23 Mayıs 2014 Cuma

Bey Dağları'nın Son Yörük Bey'i


Yörük Ali

Ali Karakoyunlu, namı değer Yörük Ali. Yazın yaylalarda, kışın sahillerde ataları gibi göçebe bir yaşam sürüyor. Yörük Ali, modern çağın tüm nimetlerini elinin tersiyle itmiş durumda. Kış aylarını sürüsüyle birlikte Kemer ormanlarında geçiriyor. Baharla birlikte Honamlı keçilerinden oluşan sürüsünü önüne alıp yaylaların yolunu tutuyor. Neden sorusuna ‘Geleneğimiz’ diyerek, kısa ve öz bir cevap veriyor. Kıl çadırını kışın ormana, yazın yaylaya kuran Yörük Ali, çadırının kapısını tanımasa bile misafirlerine hep açık tutuyor.



KEÇİLER HUYSUZLANDI MI YOLCULUK VAKTİ GELMİŞTİR
Karakoyunlu aşiretinden olan Yörük Ali, kış aylarını sürüsüyle birlikte Tekirova’nın çam ağaçları arasındaki Cumayeri mevkiinde geçiriyor. Ocak ayında doğan kuzular bahar aylarında sütten kesiliyor ve sürüye katılıyor. Mayıs ayında kuzular sürüye katıldı gibi dağlarda da otlar yeşillenmeye başlıyor. Haftalardır gözü dağlarda olan Yörük Ali, yayla yolculuğunu alışkanlık edinen keçilerinin de huysuzlanmaya başlamasıyla birlikte bir sabah yola koyuluyor. Babası, dedesi hatta dedesinin dedesi döneminden beri süregelen yolculuklara sahne olmuş patikalardan Tahtalı Dağı’nın eteğindeki Kızılalan mevkiine ulaşıyor. Daha yukarıdaki otlağın yeşereceği güne kadar yaklaşık 1 ay boyunca bu kez Kızılalan’ı kendine yurt belliyor Yörük Ali.


KEÇİLERİYLE KONUŞARAK YÜNLERİNİ KIRKIYOR
Yörük Ali’nin Honamlı ırkından gelen keçileri, Kızılalan’ın düzlüklerinde yayılarak, yeşeren otlarla besleniyor. Yörük Ali ise keçilerinin uzayan kıllarını kırklık adı verilen makasla ustaca kesmeye başlıyor. Keçilerinin uzayan kıllarını kesmesi lazım çünkü önlerindeki yol uzun ve yol üzerindeki sarmaşıklar, çalılar tıraş edilmeyen keçilere geçit vermiyor. Bir ay boyunca keçilerinin kıllarını düzgün bir şekilde kesiyor Yörük Ali. Yakını ayakta duran keçinin başını tutuyor, Yörük Ali ise yanında sanki bir arkadaşı varmış gibi hem keçisiyle konuşuyor hem de onu tıraş ediyor. Kırkıldığı günden bir ay sonra bile Yörük Ali’nin keçilerinin kılları düzgün bir şekilce görülüyor. Bu da onun bu işte ne kadar usta olduğunu gösteriyor. Keçilerin kırkılmasıyla geçen günlerin sonunda takvimler Haziran ayını göstermiş, daha yukarılarda otlar yeşermiş ve yeniden yola koyulma zamanı gelmiştir.

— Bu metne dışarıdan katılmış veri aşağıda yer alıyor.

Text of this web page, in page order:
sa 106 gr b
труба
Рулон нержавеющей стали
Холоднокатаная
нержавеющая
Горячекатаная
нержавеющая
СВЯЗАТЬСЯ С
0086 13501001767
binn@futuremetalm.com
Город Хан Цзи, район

BELEN YAYLASI CÖMERTLİĞİNİ HİÇ ESİRGEMİYOR
Kilometrelerce yürünen yolun sonunda ki Altınyaka Belen Yaylası, her yıl olduğu gibi yine tüm cömertliği ile karşılıyor onları. Diz boyu yeşeren otlar, pınarlardan çağlayan sular Belen Yaylası’nda Yörük Ali ve sürüsüne hayat veriyor. Kıl çadırını kuran Yörük Ali, geçmiş yıllardan yaptığı ağılını onardıktan sonra keçilerini Bey Dağları’nın zirvesinde özgürce otlatıyor. Ağustos ayında yeni kuzuların doğması için sürüsüne teke sokan Yörük Ali, havaların soğumaya, yayla durulmaz hale gelmeye başladığında yeniden yola koyuluyor. Önce Kızılalan’a inen Yörük Ali, oranında soğumasıyla birlikte Cumayeri’ne geri dönüyor.